Les demandes de service aux lignes téléphoniques non urgentes de la ville peuvent aider à identifier les «points chauds» pour l’usage d’opioïdes et les surdoses, selon une étude menée à Columbus.
Les chercheurs ont découvert que les appels à la ligne 311 – utilisée dans de nombreuses villes des États-Unis pour signaler des problèmes non urgents – suivaient de près les lieux et les heures de Columbus où les surdoses d’opioïdes étaient en augmentation.
Les résultats ont montré que les appels concernant les violations du code, la santé publique et l’éclairage public étaient les meilleurs indicateurs de la consommation d’opioïdes dans les communautés de Columbus.
Les plaintes adressées à la ville concernant des problèmes tels que la réparation des lampadaires, les véhicules abandonnés et les violations du code reflètent le désordre et la détresse qui sont également liés à la consommation d’opioïdes. «
Yuchen Li, Study Lead Auteur et doctorant Sandidate en géographie, Ohio State University
« Les données 311 aident à identifier quelles parties de la communauté pourraient être le prochain point chaud pour les surdoses d’opioïdes. »
L’étude a été publiée aujourd’hui dans la revue Rapports scientifiques.
Les résultats suggèrent que les données de 311 appels peuvent être un indicateur efficace de surveillance des surdoses d’opioïdes pour orienter la sensibilisation et les ressources là où elles sont nécessaires, a déclaré Harvey Miller, co-auteur de l’étude et professeur de géographie à l’Ohio State.
«Les appels 311 sont en quelque sorte une conversation entre les communautés et la ville sur ce qui préoccupe immédiatement les résidents», a déclaré Miller, directeur du Center for Urban and Regional Analysis de l’Ohio State.
« Ces données fournissent un moyen plus dynamique et plus utile de suivre la crise des opioïdes dans les villes américaines. »
Pour l’étude, les chercheurs ont obtenu des données sur les interventions du personnel d’urgence de Columbus face aux surdoses d’opioïdes dans la ville entre 2008 et 2017. Ces incidents sont suivis, regroupés et résumés sur la carte des niveaux d’activité de crise des opioïdes du comté de Franklin (FOCAL).
Les chercheurs ont comparé le lieu et l’heure de chaque surdose avec les données reçues sur 311 appels reçus de résidents de la même région à peu près au même moment.
Les 311 appels ne concernent pas la consommation de drogue, a déclaré Miller. Mais les résultats montrent qu’ils indiquent quand les zones deviennent un point chaud pour les surdoses d’opioïdes.
« Les 311 données indiquent les facteurs de stress environnementaux et sociaux qui sont également associés à la consommation de drogues », a-t-il déclaré.
« Les résultats ajoutent aux preuves scientifiques que la crise des opioïdes est enracinée dans l’inégalité sociale, la détresse et le sous-investissement dans les communautés. »

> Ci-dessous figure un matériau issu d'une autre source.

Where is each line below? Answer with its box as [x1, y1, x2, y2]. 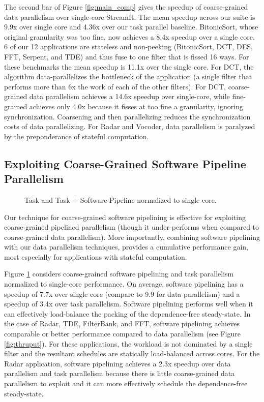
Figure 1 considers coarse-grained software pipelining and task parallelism [4, 268, 234, 279]
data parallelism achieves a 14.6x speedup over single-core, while [29, 91, 230, 102]
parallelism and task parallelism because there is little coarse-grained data [4, 368, 235, 379]
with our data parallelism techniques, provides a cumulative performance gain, [4, 241, 248, 252]
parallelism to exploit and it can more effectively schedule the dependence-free [4, 378, 248, 388]
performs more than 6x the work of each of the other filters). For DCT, [4, 81, 226, 91]
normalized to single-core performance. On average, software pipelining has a [4, 279, 244, 289]
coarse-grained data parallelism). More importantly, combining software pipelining [4, 231, 260, 242]
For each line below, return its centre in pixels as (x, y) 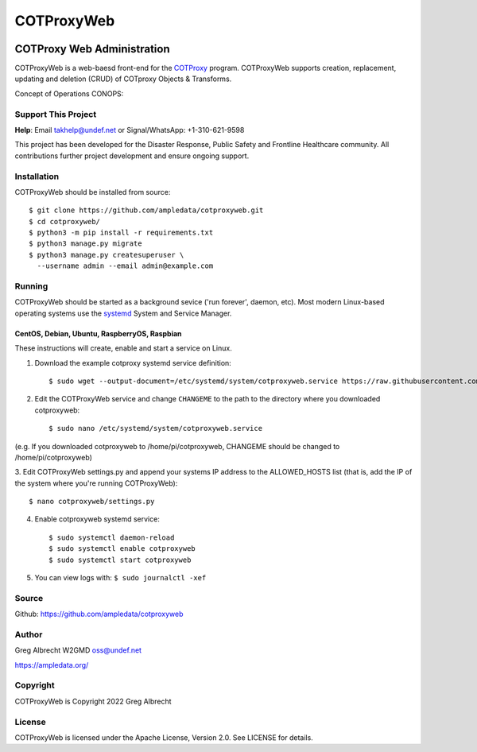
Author (29, 634)
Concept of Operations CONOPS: (69, 93)
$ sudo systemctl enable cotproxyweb (122, 549)
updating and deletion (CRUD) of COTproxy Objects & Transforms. (123, 79)
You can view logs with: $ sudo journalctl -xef (120, 578)
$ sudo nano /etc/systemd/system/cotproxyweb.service (155, 428)
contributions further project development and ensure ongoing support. (132, 156)
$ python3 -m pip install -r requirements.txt (121, 233)
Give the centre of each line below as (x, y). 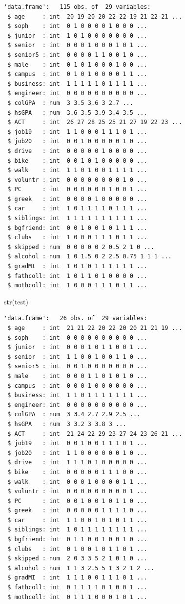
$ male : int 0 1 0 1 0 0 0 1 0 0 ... (77, 64)
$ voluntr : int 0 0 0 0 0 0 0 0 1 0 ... (77, 180)
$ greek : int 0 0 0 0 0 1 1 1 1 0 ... (77, 511)
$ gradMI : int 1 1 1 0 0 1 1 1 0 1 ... (77, 578)
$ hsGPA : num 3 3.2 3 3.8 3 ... (67, 424)
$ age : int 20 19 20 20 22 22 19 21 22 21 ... (95, 16)
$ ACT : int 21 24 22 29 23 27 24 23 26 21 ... (95, 434)
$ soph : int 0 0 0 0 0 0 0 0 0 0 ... (77, 338)
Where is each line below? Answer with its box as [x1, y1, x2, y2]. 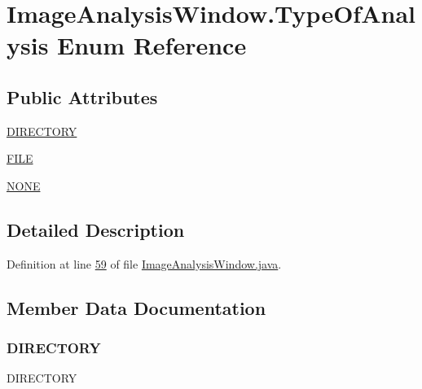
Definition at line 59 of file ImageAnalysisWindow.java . [7, 255, 282, 272]
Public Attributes [7, 84, 158, 109]
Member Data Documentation [7, 295, 266, 320]
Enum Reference [57, 28, 247, 62]
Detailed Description [7, 216, 185, 242]
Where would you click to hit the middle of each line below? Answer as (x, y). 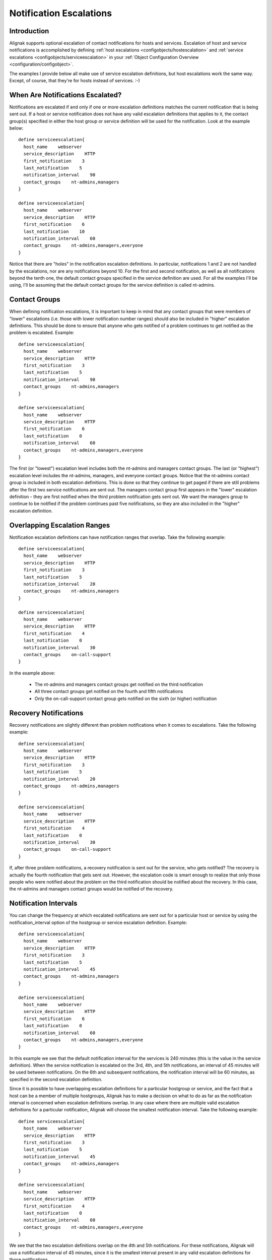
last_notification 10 (54, 231)
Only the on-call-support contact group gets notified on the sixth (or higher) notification (126, 699)
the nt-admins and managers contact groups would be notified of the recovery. (91, 889)
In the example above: (32, 673)
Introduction (29, 31)
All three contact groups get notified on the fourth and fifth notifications (109, 691)
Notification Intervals (43, 903)
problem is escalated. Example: (42, 333)
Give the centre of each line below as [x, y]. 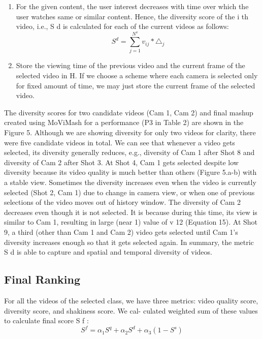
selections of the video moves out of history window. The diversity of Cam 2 [122, 202]
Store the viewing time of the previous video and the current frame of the [130, 65]
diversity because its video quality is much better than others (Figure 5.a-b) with [130, 172]
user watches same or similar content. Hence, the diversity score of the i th [132, 16]
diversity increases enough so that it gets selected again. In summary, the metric [129, 242]
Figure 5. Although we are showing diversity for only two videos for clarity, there [130, 132]
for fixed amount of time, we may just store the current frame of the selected [136, 85]
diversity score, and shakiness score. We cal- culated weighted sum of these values [131, 310]
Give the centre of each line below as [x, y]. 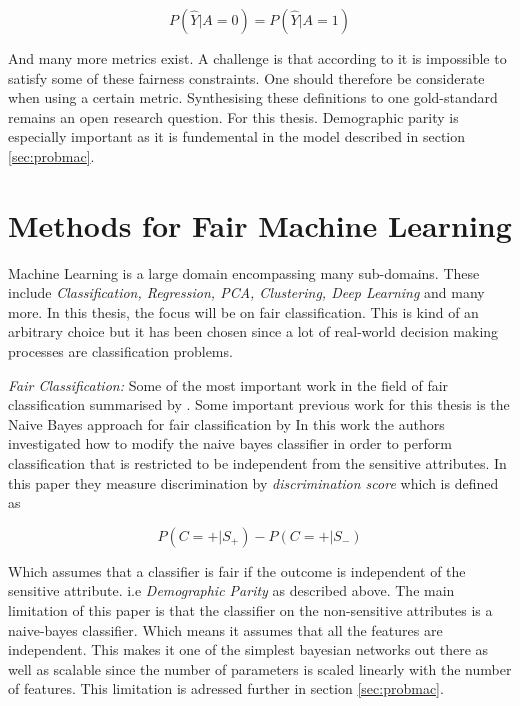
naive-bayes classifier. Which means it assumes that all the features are [225, 629]
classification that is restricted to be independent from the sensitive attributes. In [257, 463]
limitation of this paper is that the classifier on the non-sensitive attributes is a [250, 610]
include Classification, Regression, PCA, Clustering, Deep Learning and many [246, 292]
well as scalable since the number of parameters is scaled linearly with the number [260, 668]
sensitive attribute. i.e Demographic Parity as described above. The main [231, 590]
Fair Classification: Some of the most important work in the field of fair [228, 384]
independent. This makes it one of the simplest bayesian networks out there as [248, 649]
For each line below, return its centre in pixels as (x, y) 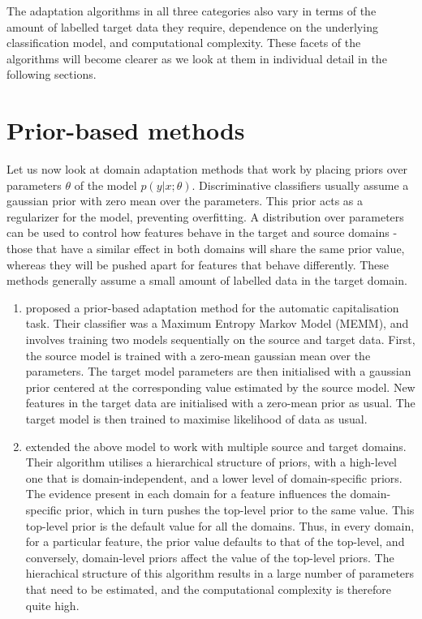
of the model (105, 185)
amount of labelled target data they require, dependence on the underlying (192, 26)
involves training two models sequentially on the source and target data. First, (220, 340)
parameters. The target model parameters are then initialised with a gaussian (218, 371)
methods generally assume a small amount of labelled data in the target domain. (207, 280)
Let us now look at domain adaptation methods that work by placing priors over (207, 169)
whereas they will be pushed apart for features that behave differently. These (198, 264)
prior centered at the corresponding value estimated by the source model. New (220, 387)
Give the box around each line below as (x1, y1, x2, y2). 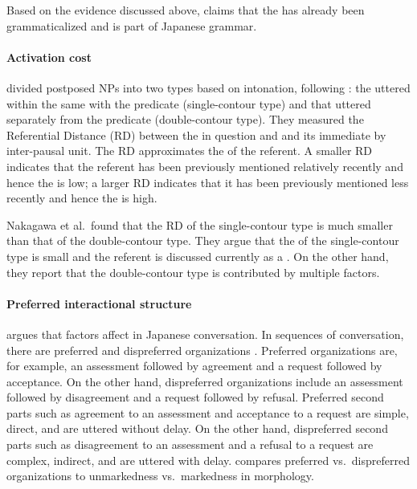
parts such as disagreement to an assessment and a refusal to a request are (6, 436, 374, 453)
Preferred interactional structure (6, 295, 192, 312)
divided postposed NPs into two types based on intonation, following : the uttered (6, 79, 411, 96)
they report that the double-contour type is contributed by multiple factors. (6, 263, 380, 280)
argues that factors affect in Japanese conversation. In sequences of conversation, (6, 325, 404, 342)
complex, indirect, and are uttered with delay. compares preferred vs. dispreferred (6, 451, 410, 468)
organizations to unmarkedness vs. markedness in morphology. (6, 467, 314, 484)
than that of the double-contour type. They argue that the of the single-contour (6, 232, 399, 249)
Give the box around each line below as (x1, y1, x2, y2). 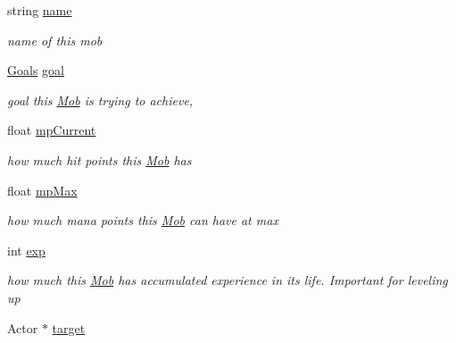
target (52, 318, 86, 337)
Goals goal (7, 61, 64, 79)
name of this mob (7, 30, 103, 49)
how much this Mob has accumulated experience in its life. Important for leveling (7, 271, 448, 289)
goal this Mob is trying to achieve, (7, 90, 194, 109)
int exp (7, 240, 46, 259)
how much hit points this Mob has (7, 150, 192, 169)
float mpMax (7, 180, 78, 199)
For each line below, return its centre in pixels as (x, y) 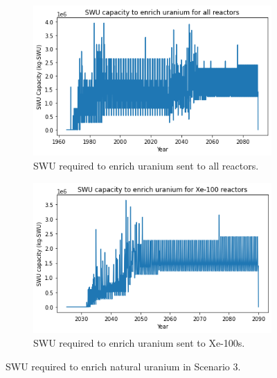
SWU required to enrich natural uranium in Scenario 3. (123, 366)
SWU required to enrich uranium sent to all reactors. (146, 165)
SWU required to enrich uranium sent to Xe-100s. (139, 342)
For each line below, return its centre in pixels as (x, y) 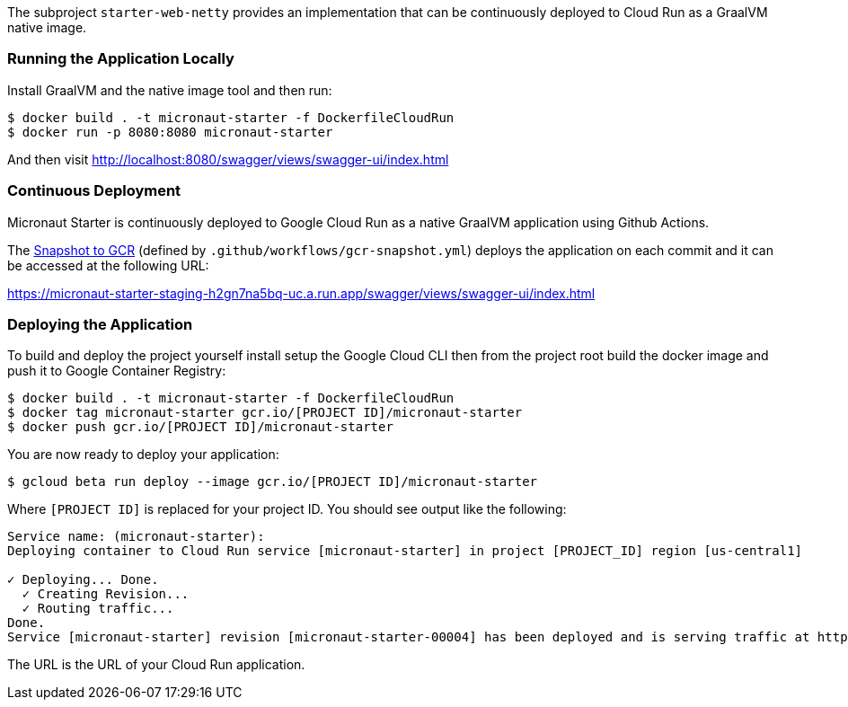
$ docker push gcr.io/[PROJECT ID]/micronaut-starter (200, 427)
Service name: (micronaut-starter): (136, 537)
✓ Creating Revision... (106, 594)
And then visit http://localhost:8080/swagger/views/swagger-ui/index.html (228, 159)
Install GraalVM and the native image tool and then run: (170, 90)
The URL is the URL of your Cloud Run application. (156, 665)
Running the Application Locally (121, 59)
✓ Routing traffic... (98, 609)
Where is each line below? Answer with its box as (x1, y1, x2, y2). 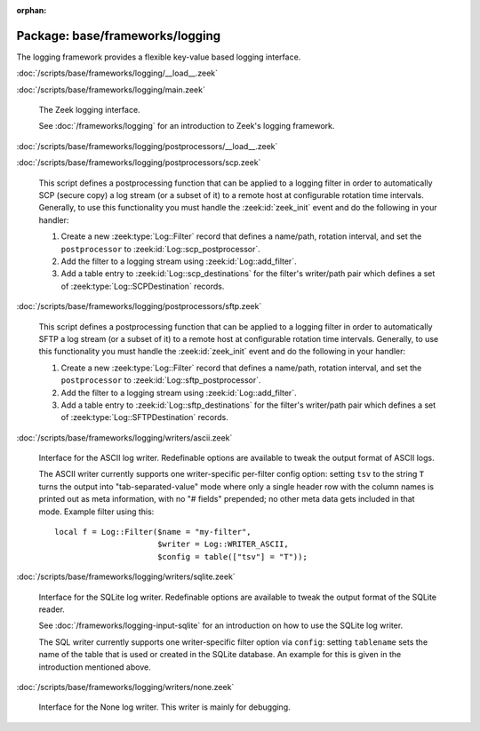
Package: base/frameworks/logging (16, 28, 221, 44)
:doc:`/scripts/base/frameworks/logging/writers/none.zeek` (16, 681, 235, 692)
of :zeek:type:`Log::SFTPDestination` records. (60, 412, 228, 423)
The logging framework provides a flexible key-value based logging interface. (16, 52, 301, 62)
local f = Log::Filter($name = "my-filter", (54, 527, 252, 537)
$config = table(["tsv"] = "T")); (156, 552, 308, 561)
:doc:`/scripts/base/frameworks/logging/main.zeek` (16, 84, 206, 95)
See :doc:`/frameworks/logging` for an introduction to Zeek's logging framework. (38, 121, 335, 131)
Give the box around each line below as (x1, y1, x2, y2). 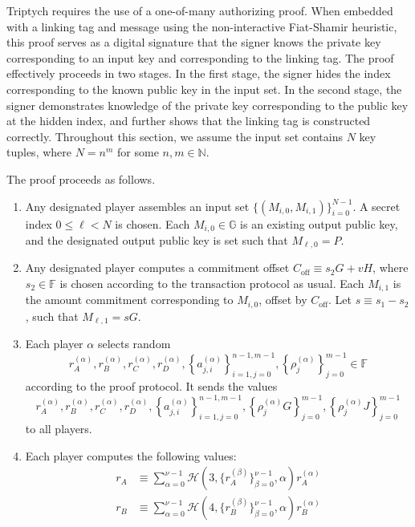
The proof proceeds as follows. (6, 170, 156, 187)
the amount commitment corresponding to (25, 291, 234, 308)
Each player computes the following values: (25, 447, 237, 464)
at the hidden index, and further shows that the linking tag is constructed (6, 112, 371, 129)
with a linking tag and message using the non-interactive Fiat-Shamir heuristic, (6, 18, 397, 34)
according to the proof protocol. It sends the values (25, 378, 278, 395)
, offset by (258, 291, 307, 308)
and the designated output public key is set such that (25, 231, 288, 248)
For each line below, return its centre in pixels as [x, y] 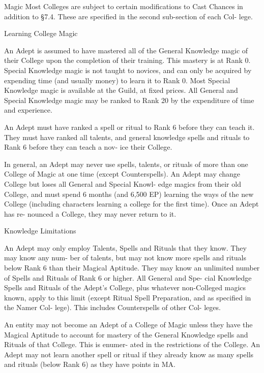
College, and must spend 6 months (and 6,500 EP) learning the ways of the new [129, 194]
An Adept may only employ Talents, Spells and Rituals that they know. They [125, 247]
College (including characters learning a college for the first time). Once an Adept [131, 204]
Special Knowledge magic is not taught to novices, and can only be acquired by [128, 70]
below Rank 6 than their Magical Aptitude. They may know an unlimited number [132, 268]
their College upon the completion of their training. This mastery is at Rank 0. [127, 60]
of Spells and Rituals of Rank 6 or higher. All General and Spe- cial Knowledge [128, 277]
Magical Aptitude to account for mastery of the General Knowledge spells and [126, 334]
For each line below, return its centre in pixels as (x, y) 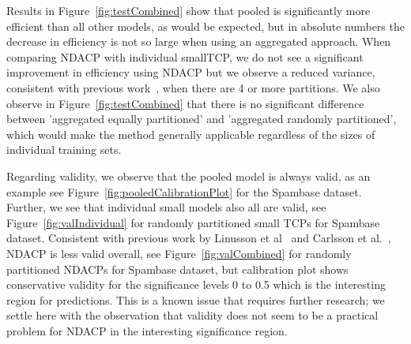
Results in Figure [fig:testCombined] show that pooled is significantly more (189, 10)
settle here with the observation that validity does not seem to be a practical (192, 315)
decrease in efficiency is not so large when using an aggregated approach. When (199, 41)
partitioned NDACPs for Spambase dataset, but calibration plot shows (177, 269)
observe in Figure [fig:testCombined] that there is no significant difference (185, 103)
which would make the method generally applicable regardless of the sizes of (191, 134)
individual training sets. (64, 150)
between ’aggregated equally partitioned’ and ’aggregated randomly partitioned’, (202, 119)
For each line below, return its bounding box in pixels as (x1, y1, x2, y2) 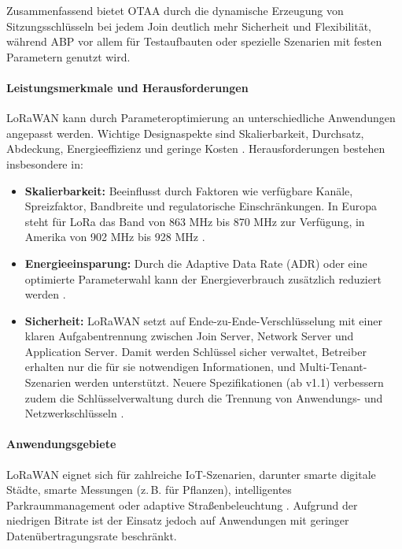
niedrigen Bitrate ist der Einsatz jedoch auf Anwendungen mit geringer (6, 512, 349, 529)
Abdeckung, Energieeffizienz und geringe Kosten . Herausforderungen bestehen (6, 140, 385, 157)
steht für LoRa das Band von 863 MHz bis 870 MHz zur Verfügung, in (24, 213, 365, 229)
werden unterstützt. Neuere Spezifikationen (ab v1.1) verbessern (74, 374, 384, 391)
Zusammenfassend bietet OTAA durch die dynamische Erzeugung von (6, 2, 344, 18)
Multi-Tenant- (299, 358, 367, 375)
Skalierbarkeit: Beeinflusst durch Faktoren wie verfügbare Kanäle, (24, 182, 353, 198)
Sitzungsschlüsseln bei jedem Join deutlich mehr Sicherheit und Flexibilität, (6, 17, 371, 34)

Les résultats ont montré que 10 des 21 types de 311 demandes étaient spécifiquement associés à des surdoses d’opioïdes à proximité. Les appels concernant les violations du code, les problèmes de santé publique tels que la lutte antiparasitaire, la sécurité alimentaire et les conditions insalubres dues aux animaux, et les problèmes d’éclairage public étaient les prédicteurs les plus précis des points chauds de surdose d’opioïdes.
Parmi les autres appels liés aux problèmes de drogue figuraient ceux concernant les véhicules abandonnés, les plaintes d’animaux, l’application de la loi, les ordures / ordures / détritus, l’entretien des rues, les panneaux de signalisation et l’eau / les égouts / les drains.
Les appels qui n’étaient pas liés à des surdoses comprenaient ceux concernant le déneigement et le déglaçage, les arbres, les loisirs et les parcs.
« Le type de types de demandes que nous nous attendrions à être de bons indicateurs de la consommation d’opioïdes sont ceux qui ont fonctionné », a déclaré Miller.
« Ce sont aussi les mêmes indicateurs qui suggèrent la pauvreté et la détresse. »
Le pouvoir d’utiliser 311 appels pour identifier les points chauds d’opioïdes est qu’il est beaucoup plus à jour que d’autres indicateurs de détresse sociale, a déclaré Li.
« Les communautés sont dynamiques et changent constamment. Les appels 311 peuvent nous fournir des informations précieuses dans des délais plus rapides que ceux que nous obtenons à partir des données du recensement », a-t-il déclaré.
La source:
Référence du journal:
Li, Y., et al. (2020) 311 demandes de services comme indicateurs de détresse du quartier et de trouble lié à l’usage d’opioïdes. Rapports scientifiques. doi.org/10.1038/s41598-020-76685-z.